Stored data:
········
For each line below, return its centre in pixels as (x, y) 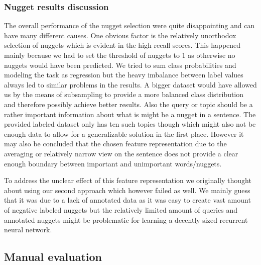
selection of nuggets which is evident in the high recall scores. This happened (122, 45)
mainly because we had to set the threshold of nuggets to (92, 55)
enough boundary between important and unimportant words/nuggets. (113, 163)
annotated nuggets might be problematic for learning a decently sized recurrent (126, 219)
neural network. (28, 230)
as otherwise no (212, 55)
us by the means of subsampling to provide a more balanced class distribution (124, 94)
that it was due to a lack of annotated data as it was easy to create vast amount (127, 200)
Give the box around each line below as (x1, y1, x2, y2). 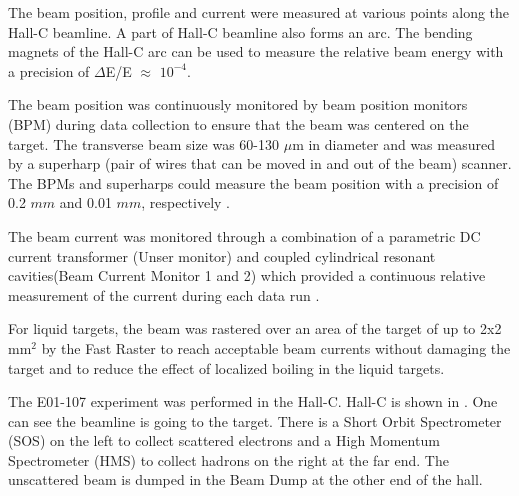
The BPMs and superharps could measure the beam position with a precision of (8, 172, 499, 193)
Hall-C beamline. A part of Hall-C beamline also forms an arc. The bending (8, 21, 473, 42)
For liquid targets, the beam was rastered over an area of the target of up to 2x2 (8, 318, 502, 339)
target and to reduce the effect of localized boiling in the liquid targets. (8, 357, 445, 378)
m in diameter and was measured (292, 133, 495, 154)
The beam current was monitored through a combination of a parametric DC (8, 225, 481, 246)
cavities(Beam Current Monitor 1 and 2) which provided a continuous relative (8, 265, 486, 286)
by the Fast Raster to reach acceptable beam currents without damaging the (41, 337, 511, 358)
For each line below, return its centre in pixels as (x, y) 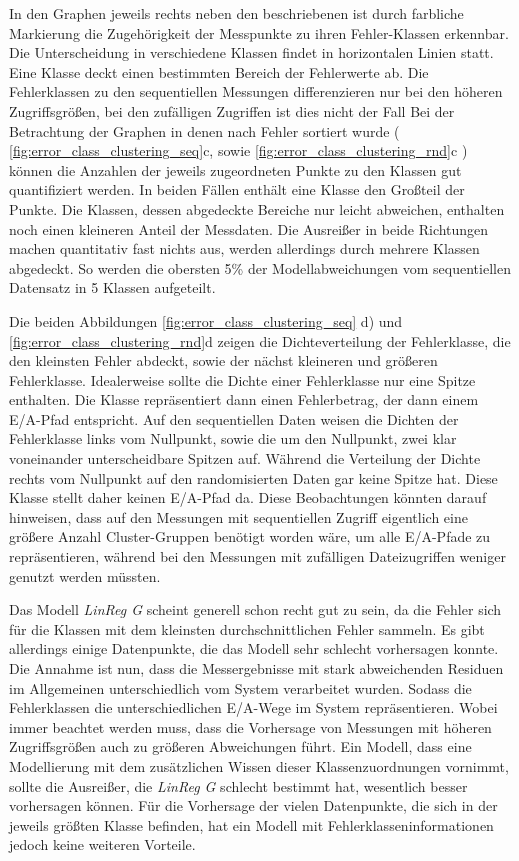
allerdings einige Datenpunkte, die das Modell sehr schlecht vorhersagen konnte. (254, 648)
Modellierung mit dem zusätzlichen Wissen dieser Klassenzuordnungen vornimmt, (259, 765)
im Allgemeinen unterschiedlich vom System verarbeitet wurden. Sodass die (240, 687)
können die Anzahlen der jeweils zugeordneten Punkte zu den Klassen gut (235, 169)
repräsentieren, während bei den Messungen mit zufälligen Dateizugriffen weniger (257, 556)
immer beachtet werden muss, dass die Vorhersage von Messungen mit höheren (250, 726)
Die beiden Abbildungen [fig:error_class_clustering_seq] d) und (206, 320)
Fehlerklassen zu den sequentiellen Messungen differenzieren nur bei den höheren (256, 91)
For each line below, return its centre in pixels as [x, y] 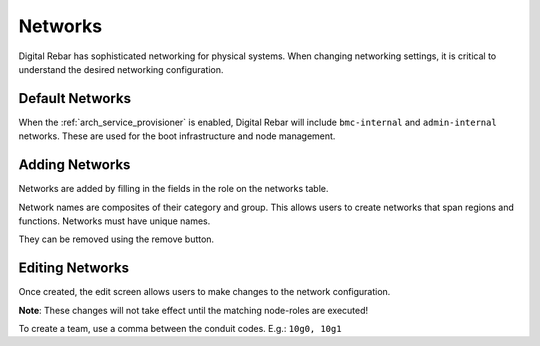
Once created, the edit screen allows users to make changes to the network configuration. [204, 292]
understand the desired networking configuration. [121, 69]
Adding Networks [74, 165]
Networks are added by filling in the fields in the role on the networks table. [173, 189]
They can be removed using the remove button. [116, 239]
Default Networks [75, 98]
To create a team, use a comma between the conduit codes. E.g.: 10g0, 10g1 [180, 328]
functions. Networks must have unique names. [114, 221]
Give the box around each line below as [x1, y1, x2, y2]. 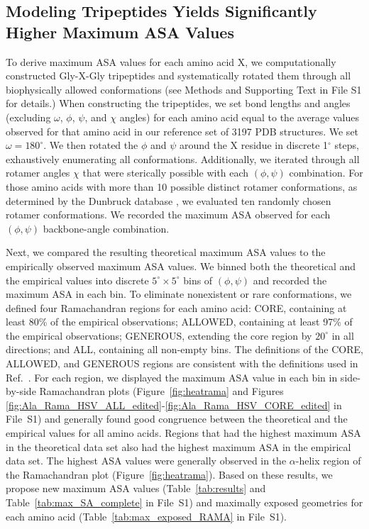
········
> [TASK PROMPT] Work out how many lines of the records contain the word "targets", and give only that number.

> [EXERCISE ANSWER] 2